Denis Villeneuve - Das frühe Werk

Als Denis Villeneuve 2011 in Kanada mit dem National Arts Centre Award geehrt wurde, drehte er anlässlich der Preisverleihung einen Kurzfilm mit dem irreführenden wie schönen Titel RATED R FOR NUDITY (R für Nacktheit). Irreführend, weil es im Film gar keine nackten Körper zu sehen gibt. Schön, weil Villeneuve stattdessen spielerisch sein künstlerisches Selbst entblößt: Selbstironisch gibt der Regisseur vor, sein Publikum mit suggestiven Bild- und Texteinblendungen zu beeinflussen und gewährt dabei auch gleich Einblick ins eigene Unterbewusstsein. Insbesondere, wenn eine Stimme aus dem Off sinngemäß sagt „Mein Traum war es, der nächste Ingmar Bergman zu sein“, dazu auf der Leinwand aber der Name Steven Spielbergs eingeblendet wird.

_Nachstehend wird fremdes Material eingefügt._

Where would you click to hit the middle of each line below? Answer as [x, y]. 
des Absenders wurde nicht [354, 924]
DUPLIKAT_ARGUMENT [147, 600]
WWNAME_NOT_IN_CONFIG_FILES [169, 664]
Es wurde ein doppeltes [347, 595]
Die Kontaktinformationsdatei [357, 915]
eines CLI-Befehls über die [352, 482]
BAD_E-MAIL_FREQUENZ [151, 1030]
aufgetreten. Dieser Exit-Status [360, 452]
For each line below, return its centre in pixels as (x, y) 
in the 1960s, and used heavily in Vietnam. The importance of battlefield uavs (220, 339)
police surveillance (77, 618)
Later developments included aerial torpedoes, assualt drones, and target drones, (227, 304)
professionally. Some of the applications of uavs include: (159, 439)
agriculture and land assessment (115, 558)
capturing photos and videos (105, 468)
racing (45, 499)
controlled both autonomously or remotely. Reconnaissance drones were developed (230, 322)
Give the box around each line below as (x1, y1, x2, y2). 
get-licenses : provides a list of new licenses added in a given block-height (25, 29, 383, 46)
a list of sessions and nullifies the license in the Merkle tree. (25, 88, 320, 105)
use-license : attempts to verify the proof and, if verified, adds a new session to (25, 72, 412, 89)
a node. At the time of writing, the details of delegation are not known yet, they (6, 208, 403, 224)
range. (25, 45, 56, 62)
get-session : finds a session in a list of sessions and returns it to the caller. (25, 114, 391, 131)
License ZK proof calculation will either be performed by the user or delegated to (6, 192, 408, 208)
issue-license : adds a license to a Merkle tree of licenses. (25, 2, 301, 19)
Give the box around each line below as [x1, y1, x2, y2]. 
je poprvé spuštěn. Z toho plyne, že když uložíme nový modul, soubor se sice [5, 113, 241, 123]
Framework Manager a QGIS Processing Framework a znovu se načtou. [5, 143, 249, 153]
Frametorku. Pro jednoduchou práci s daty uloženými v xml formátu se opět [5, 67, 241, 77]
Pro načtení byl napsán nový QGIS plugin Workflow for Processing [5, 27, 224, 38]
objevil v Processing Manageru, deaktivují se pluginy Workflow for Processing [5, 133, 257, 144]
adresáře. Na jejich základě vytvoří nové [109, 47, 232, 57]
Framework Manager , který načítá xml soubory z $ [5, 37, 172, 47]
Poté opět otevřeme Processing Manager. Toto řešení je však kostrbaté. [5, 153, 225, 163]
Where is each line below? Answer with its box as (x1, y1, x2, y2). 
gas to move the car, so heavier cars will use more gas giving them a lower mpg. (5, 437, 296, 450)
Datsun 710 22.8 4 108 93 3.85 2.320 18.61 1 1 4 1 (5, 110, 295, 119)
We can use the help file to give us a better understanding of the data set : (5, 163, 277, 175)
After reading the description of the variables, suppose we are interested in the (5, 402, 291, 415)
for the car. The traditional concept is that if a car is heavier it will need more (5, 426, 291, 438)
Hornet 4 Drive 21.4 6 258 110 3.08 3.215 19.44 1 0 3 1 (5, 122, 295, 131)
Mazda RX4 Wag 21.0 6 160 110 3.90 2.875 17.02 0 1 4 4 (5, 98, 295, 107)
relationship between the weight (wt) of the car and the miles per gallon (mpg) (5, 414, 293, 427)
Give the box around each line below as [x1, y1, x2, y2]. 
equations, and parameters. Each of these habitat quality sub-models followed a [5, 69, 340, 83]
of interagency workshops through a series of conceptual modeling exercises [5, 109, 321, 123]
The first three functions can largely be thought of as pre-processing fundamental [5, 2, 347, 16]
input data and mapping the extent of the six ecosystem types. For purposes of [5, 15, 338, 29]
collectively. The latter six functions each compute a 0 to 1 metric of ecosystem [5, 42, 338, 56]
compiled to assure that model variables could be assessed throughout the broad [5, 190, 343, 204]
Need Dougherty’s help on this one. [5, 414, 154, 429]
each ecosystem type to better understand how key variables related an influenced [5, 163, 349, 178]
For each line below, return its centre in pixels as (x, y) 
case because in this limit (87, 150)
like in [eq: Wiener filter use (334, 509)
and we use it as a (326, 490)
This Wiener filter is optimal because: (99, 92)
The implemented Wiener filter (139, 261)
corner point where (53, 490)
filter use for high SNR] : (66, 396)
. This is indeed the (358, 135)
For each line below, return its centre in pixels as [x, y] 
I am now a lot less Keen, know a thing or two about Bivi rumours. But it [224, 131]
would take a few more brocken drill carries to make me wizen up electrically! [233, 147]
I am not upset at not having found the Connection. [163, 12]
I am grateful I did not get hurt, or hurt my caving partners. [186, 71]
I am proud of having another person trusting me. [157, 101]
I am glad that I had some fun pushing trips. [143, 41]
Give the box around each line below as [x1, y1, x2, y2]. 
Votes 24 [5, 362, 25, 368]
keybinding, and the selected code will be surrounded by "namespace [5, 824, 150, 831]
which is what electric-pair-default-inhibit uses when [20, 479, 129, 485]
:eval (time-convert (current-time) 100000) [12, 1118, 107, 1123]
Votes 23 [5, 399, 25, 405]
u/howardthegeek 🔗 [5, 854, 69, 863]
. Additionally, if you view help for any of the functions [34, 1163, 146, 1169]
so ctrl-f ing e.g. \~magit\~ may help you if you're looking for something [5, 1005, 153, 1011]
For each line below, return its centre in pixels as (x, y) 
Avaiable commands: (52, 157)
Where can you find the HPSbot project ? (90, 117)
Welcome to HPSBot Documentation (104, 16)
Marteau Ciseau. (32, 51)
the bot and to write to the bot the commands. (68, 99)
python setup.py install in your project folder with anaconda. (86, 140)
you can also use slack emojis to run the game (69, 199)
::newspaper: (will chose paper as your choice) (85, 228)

Dieser subtile Witz nahm erstaunlich prophetisch vorweg, warum der frankophone Kanadier nur wenige Jahre später so gefragt in Hollywood sein sollte. Denn dort, wie auch im Rest der Welt gilt Denis Villeneuve heute als Künstler, der die vermeintlich ausschließlichen Qualitäten eines Bergmans und eines Spielbergs vereinen kann. Tatsächlich versteht es Villeneuve wie nur wenige zeitgenössische Filmemacher, komplexe psychologische Innensichten in eine eindrückliche, mühelos zwischen Realismus und Phantasmagorie oszillierende Bildsprache zu übersetzen.

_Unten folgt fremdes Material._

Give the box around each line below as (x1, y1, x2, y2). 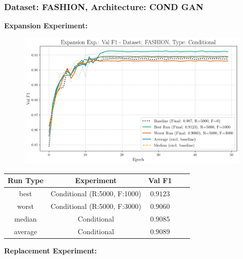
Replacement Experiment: (4, 245, 97, 255)
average (14, 226, 37, 236)
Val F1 (148, 175, 172, 186)
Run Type (8, 175, 44, 186)
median (14, 213, 37, 224)
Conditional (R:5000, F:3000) (50, 200, 141, 211)
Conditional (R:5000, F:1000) (50, 188, 141, 199)
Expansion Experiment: (4, 20, 88, 31)
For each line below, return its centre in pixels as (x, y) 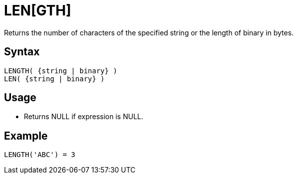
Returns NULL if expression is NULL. (84, 117)
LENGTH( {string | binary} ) (61, 71)
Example (26, 136)
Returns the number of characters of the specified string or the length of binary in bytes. (149, 32)
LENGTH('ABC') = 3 (40, 155)
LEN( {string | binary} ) (54, 79)
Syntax (22, 52)
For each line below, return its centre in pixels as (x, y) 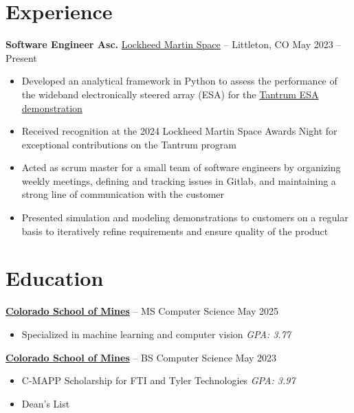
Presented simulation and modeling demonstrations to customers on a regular (185, 217)
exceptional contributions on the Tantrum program (129, 144)
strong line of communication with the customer (123, 194)
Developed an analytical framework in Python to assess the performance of (179, 81)
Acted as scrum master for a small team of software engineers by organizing (181, 167)
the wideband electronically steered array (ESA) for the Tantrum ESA (170, 94)
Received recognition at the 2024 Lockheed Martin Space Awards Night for (179, 131)
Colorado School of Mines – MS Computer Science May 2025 (142, 311)
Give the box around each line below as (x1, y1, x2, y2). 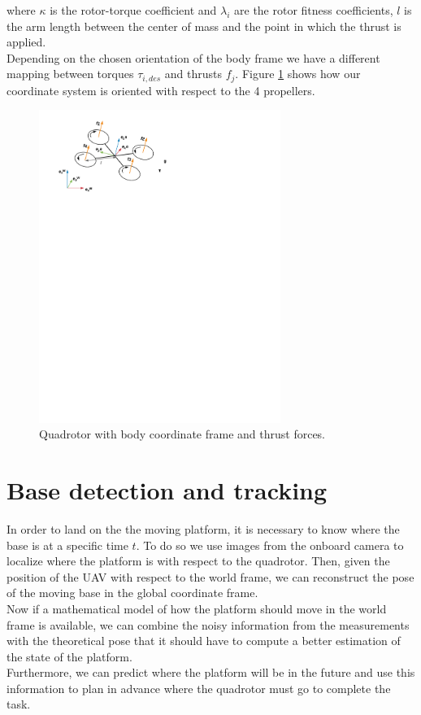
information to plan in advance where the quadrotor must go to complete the (7, 679, 391, 696)
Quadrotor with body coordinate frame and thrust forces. (39, 425, 326, 443)
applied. (7, 33, 46, 50)
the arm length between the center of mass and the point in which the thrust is (7, 17, 401, 34)
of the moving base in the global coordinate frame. (7, 584, 258, 601)
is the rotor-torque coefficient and (50, 2, 217, 18)
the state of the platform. (7, 647, 132, 665)
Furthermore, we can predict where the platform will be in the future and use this (7, 664, 415, 681)
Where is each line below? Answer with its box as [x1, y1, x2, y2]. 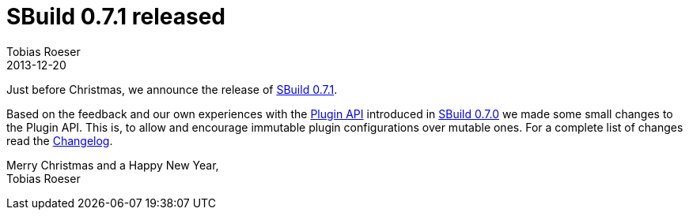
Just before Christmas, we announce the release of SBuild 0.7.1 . [6, 82, 338, 96]
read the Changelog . [6, 133, 113, 147]
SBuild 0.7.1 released [6, 3, 225, 30]
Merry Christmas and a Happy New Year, [6, 158, 219, 172]

Was die Arbeiten des 1967 geborenen Ausnahmeregisseurs eint, ist eine Aufrichtigkeit im Umgang mit den Figuren, zu denen seine Filme eine empathische, nicht selten schmerzliche Nähe wahren. Und dass er dabei zwischen Autorenfilm und Blockbuster seinen Stilwillen und dramaturgischen Mut bewahrt hat und sich zugleich frei von Manierismen zeigt, ist nichts weniger als ein Glücksfall für das Weltkino. Darum ist auch egal, welche Herausforderung als Nächstes für den Regisseur kommen mag, die Zeit der Vergleiche ist vorbei. Nicht Ingmar Bergman. Nicht Steven Spielberg. Sondern einfach Denis Villeneuve.